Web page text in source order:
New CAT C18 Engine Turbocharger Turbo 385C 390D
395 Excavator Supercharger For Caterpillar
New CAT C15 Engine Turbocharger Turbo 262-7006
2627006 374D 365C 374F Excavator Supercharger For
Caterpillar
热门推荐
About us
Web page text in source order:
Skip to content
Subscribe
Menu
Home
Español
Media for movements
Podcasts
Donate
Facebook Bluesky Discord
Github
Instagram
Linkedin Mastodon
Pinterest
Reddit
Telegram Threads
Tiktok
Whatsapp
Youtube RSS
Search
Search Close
________________________
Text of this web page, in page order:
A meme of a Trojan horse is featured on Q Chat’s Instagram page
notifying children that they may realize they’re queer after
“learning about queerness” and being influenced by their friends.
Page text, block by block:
________________________
▶ **ABOUT THIS EXERCISE**: Return, word for word, the lines of the data above from the line with "Text of this" through the line with "Page text, block", inclusive.

▶ **ANSWER SPACE**:
Text of this web page, in page order:
A meme of a Trojan horse is featured on Q Chat’s Instagram page
notifying children that they may realize they’re queer after
“learning about queerness” and being influenced by their friends.
Page text, block by block:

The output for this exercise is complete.